Я думала, что я любовь спасу…

«Не убивай любовь!..»

Из песни

Я думала, что я любовь спасу — к тому, кого всех преданней любила. Но, словно залетевшую осу, испуганно и холодно убила. Была я с ней сильна, была слаба, зависима, как девочка — от взрослых. Казалось: это — правда и судьба, а оказалось: без нее — так просто! Я подошла к пределу, к рубежу, когда у сердца больше сил не стало всё, чем давно живу я и дышу, день ото дня вымаливать устало. Кто объяснит: в чем — тайна, в чем — секрет, что ни в глазах, ни в мимолетной фразе ответного тепла и света нет, что счастья нет, что нет обратной связи? Как правоту свою перенесу, как пережить смогу, что разлюбила, что, может быть, — пчелу, а не осу в своем слепом отчаянье убила?! Переживу. Жить буду без любви. Как без любви? — в гармонии со всеми… …Вот только руки у меня в крови, отмоют этот грех вода и время.

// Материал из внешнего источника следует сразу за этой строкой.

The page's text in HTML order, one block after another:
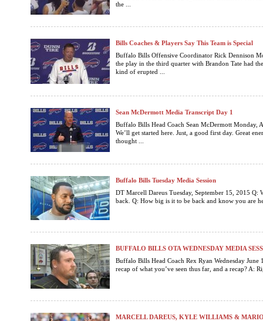
the ...
Bills Coaches & Players Say This Team is Special
Buffalo Bills Offensive Coordinator Rick Dennison
the play in the third quarter with Brandon Tate had
kind of erupted ...
Sean McDermott Media Transcript Day 1
Buffalo Bills Head Coach Sean McDermott Monday,
We’ll get started here. Just, a good first day. Great
thought ...
Buffalo Bills Tuesday Media Session
DT Marcell Dareus Tuesday, September 15, 2015 Q:
back. Q: How big is it to be back and know you are
BUFFALO BILLS OTA WEDNESDAY MEDIA
Buffalo Bills Head Coach Rex Ryan Wednesday
recap of what you’ve seen thus far, and a recap? A:
MARCELL DAREUS, KYLE WILLIAMS &
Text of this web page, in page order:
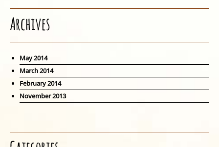
Archives
May 2014
March 2014
February 2014
November 2013
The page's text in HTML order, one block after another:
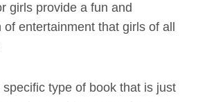
girls provide a fun and
entertainment that girls of all
type of book that is just
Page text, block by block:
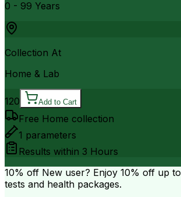
0 - 99 Years
Collection At
Home & Lab
120 Add to Cart
Free Home collection
1 parameters
Results within 3 Hours
10% off New user? Enjoy 10% off up to
tests and health packages.
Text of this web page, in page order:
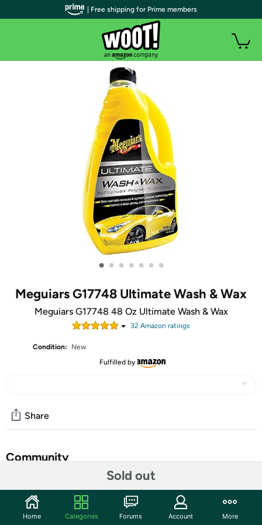
• • • • • • •
Meguiars G17748 Ultimate Wash & Wax
Meguiars G17748 48 Oz Ultimate Wash & Wax
32 Amazon ratings
Condition:
New
Fulfilled by
Sold out
Share
Community
Features
Meguiar's Concentrated Liquid Car Wash Detergent 48
| Free shipping for Prime members
Home Categories Forums Account More
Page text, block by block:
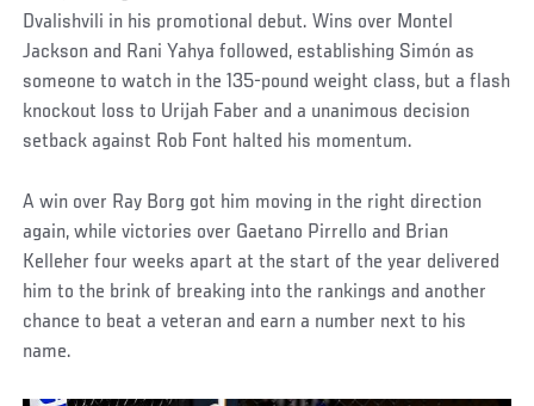
Dvalishvili in his promotional debut. Wins over Montel
Jackson and Rani Yahya followed, establishing Simón as
someone to watch in the 135-pound weight class, but a flash
knockout loss to Urijah Faber and a unanimous decision
setback against Rob Font halted his momentum.
A win over Ray Borg got him moving in the right direction
again, while victories over Gaetano Pirrello and Brian
Kelleher four weeks apart at the start of the year delivered
him to the brink of breaking into the rankings and another
chance to beat a veteran and earn a number next to his
name.
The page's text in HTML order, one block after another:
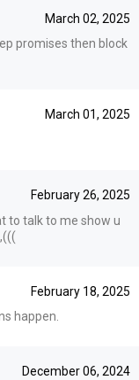
March 02, 2025
promises then block
March 01, 2025
February 26, 2025
to talk to me show u
February 18, 2025
happen.
December 06, 2024
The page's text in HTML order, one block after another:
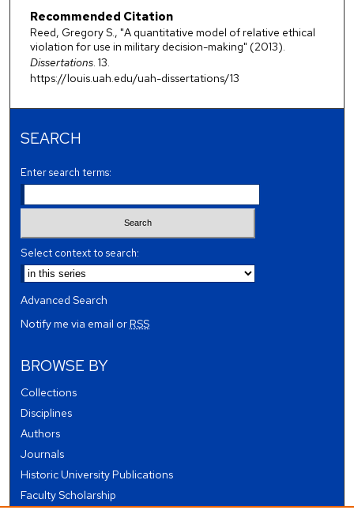
Recommended Citation
Reed, Gregory S., "A quantitative model of relative ethical
violation for use in military decision-making" (2013).
Dissertations. 13.
https://louis.uah.edu/uah-dissertations/13
SEARCH
Enter search terms:
Select context to search:
Advanced Search
Notify me via email orRSS
BROWSE BY
Collections
Disciplines
Authors
Journals
Historic University Publications
Faculty Scholarship
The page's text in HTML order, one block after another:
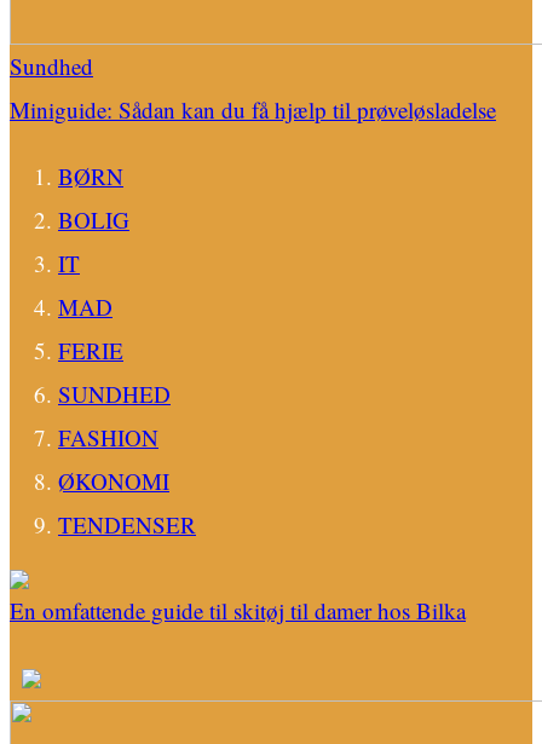
Sundhed
Miniguide: Sådan kan du få hjælp til prøveløsladelse
BØRN
BOLIG
IT
MAD
FERIE
SUNDHED
FASHION
ØKONOMI
TENDENSER
En omfattende guide til skitøj til damer hos Bilka
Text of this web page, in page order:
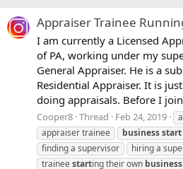
Appraiser Trainee
I am currently a Licensed
of PA, working under my
General Appraiser. He is a
Residential Appraiser. It is
doing appraisals. Before I
Cooper8 Thread Feb 24, 2019
appraiser trainee
businessstart
finding a supervisor
hiring a
traineestarting their own business
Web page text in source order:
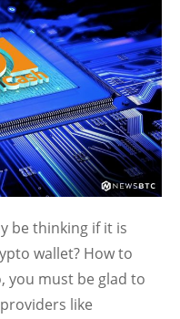
be thinking if it is
wallet? How to
you must be glad to
like
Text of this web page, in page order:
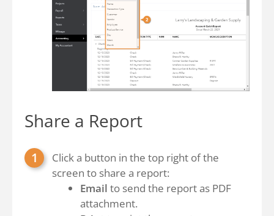
Share a Report
Click a button in the top right of the
screen to share a report:
Email to send the report as PDF
attachment.
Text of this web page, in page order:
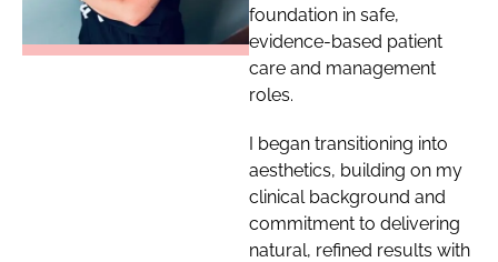
foundation in safe,
evidence-based patient
care and management
roles.
I began transitioning into
aesthetics, building on my
clinical background and
commitment to delivering
natural, refined results with
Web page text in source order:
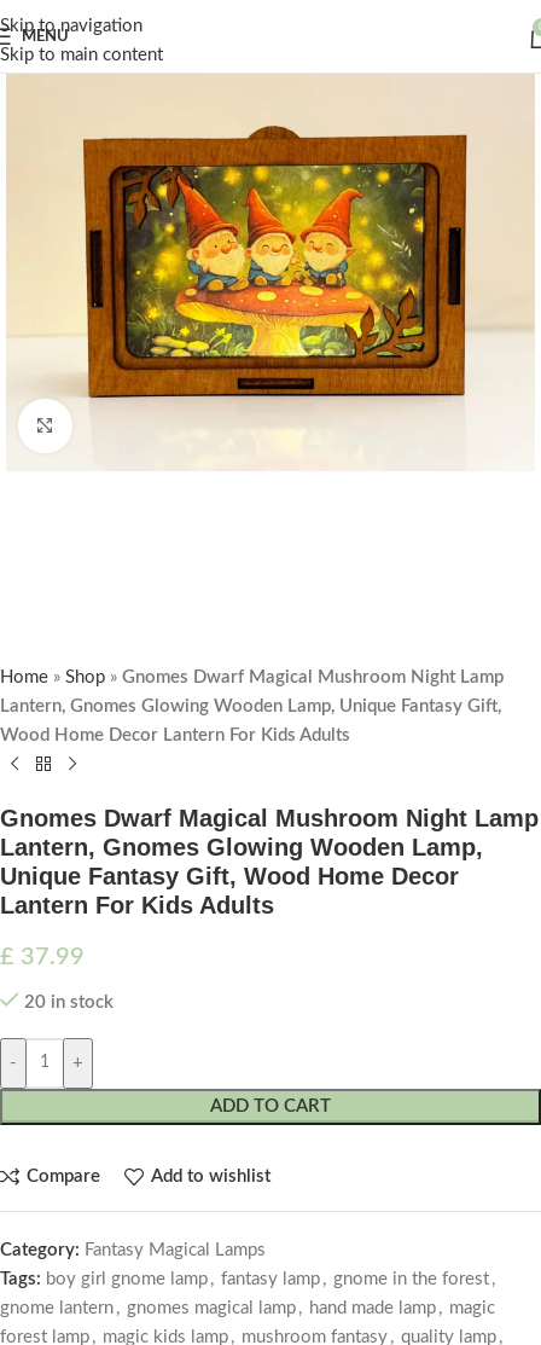
Skip to navigation
Skip to main content
MENU
Click to enlarge
Home » Shop » Gnomes Dwarf Magical Mushroom Night Lamp
Lantern, Gnomes Glowing Wooden Lamp, Unique Fantasy Gift,
Wood Home Decor Lantern For Kids Adults
Gnomes Dwarf Magical Mushroom Night Lamp
Lantern, Gnomes Glowing Wooden Lamp,
Unique Fantasy Gift, Wood Home Decor
Lantern For Kids Adults
£ 37.99
20 in stock
- +
ADD TO CART
Compare Add to wishlist
Category: Fantasy Magical Lamps
Tags: boy girl gnome lamp , fantasy lamp , gnome in the forest ,
gnome lantern , gnomes magical lamp , hand made lamp , magic
forest lamp , magic kids lamp , mushroom fantasy , quality lamp ,
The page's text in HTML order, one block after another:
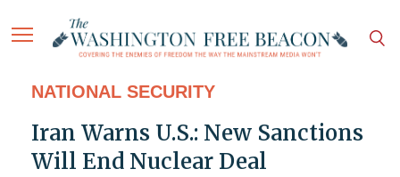
NATIONAL SECURITY
Iran Warns U.S.: New Sanctions
Will End Nuclear Deal
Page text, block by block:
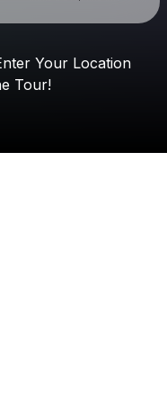
textsYour Location
Tour!
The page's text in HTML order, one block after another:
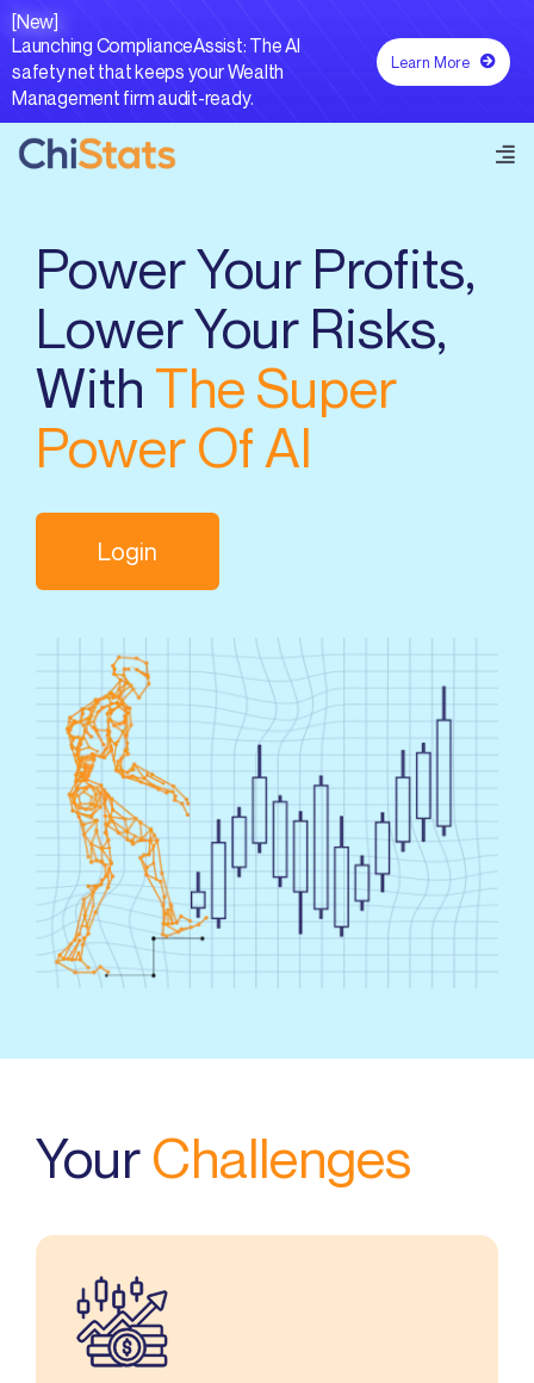
Skip
to
content
[New]
Launching ComplianceAssist: The AI
safety net that keeps your Wealth
Management firm audit-ready.
Learn More
Forecastr AI®
Capabilities
Resources
for:
Power Your Profits,
Lower Your Risks,
With The Super
Power Of AI
Login
Your Challenges
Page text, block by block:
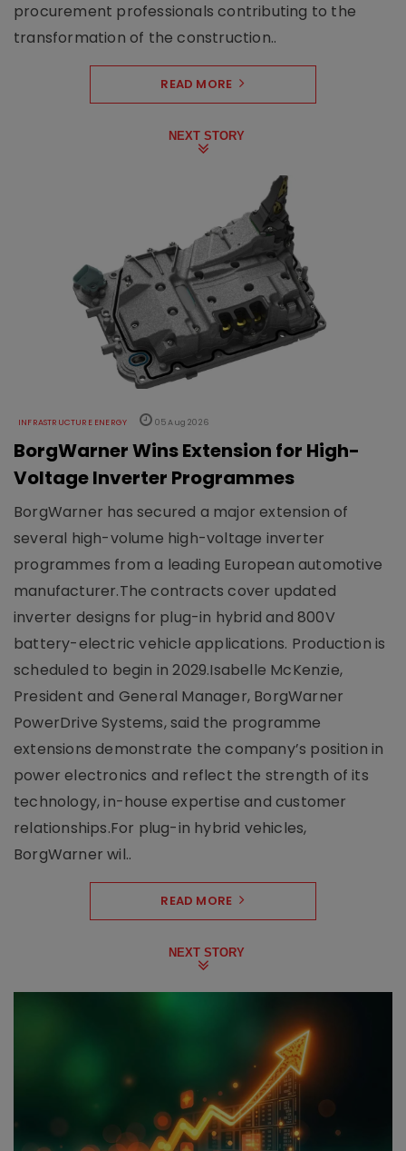
procurement professionals contributing to the
transformation of the construction..
READ MORE
NEXT STORY
INFRASTRUCTURE ENERGY 05 Aug 2026
BorgWarner Wins Extension for High-
Voltage Inverter Programmes
BorgWarner has secured a major extension of
several high-volume high-voltage inverter
programmes from a leading European automotive
manufacturer.The contracts cover updated
inverter designs for plug-in hybrid and 800V
battery-electric vehicle applications. Production is
scheduled to begin in 2029.Isabelle McKenzie,
President and General Manager, BorgWarner
PowerDrive Systems, said the programme
extensions demonstrate the company’s position in
power electronics and reflect the strength of its
technology, in-house expertise and customer
relationships.For plug-in hybrid vehicles,
BorgWarner wil..
READ MORE
NEXT STORY

Были в детстве счастливые сказки…

Были в детстве счастливые сказки, уносили они, как салазки, по снегам, по лугам и по снегу — и дарили отвагу и негу. Надоело мне верить политикам, надоело быть винтиком, нытиком, надоели бездарные встряски, возвращаюсь в забытые сказки! И иду я не в Кремль, а к соседу, непростую веду с ним беседу… И, решив, что ответ не отыщем, подаю неимущим и нищим. Все окрашено в добрую краску, все похоже на детскую сказку. Н никто запретить мне не в силах — поступать, словно в сказках красивых. Что в душе моей — то и наружу. Так живу, — без тоски и опаски, ибо знаю: и лажу, и стужу побеждают счастливые сказки.

САМОАНАЛИЗ

Я по прошлому сужу, что грядущее сокрыто… А сегодня я сижу у разбитого корыта. Кто же, кто его разбил? Как ни странно, как ни тошно, тот, кто вроде бы любил и во все вникал дотошно. Это трудно позабыть… А когда чужими стали, лучше всех он знал, как бить, как ломать, он знал в деталях. И друзья мои внесли тоже лепту неплохую: раскрошили, разнесли — и открыто, и втихую. Растащили закрома… И как будто подрядилась, и сама я, и сама над корытом потрудилась. Но не век же слезы лить: что сломалось — то сломалось. Без конца себя пилить — не поможешь и на малость! Лучше в муках и с трудом, но упрямо, неустанно помаленьку строить дом, где взамен корыта — ванна. И однажды, нежась в ней, незлобливо и открыто вспомнить в буднях новых дней про разбитое корыто… Не стараюсь, не спешу. Быть хочу сама собою. Может, все же и решу — как с разбитой быть судьбою. Все оплачу, всех прощу, потому что так любила, что по-прежнему грущу обо всем, что раньше было! Помолчу. Себя пойму. В конструктивном, трезвом духе покаянно перейму опыт пушкинской старухи. Я богата — и бедна, я отпета — и отмыта. Я спокойна. Я одна у разбитого корыта.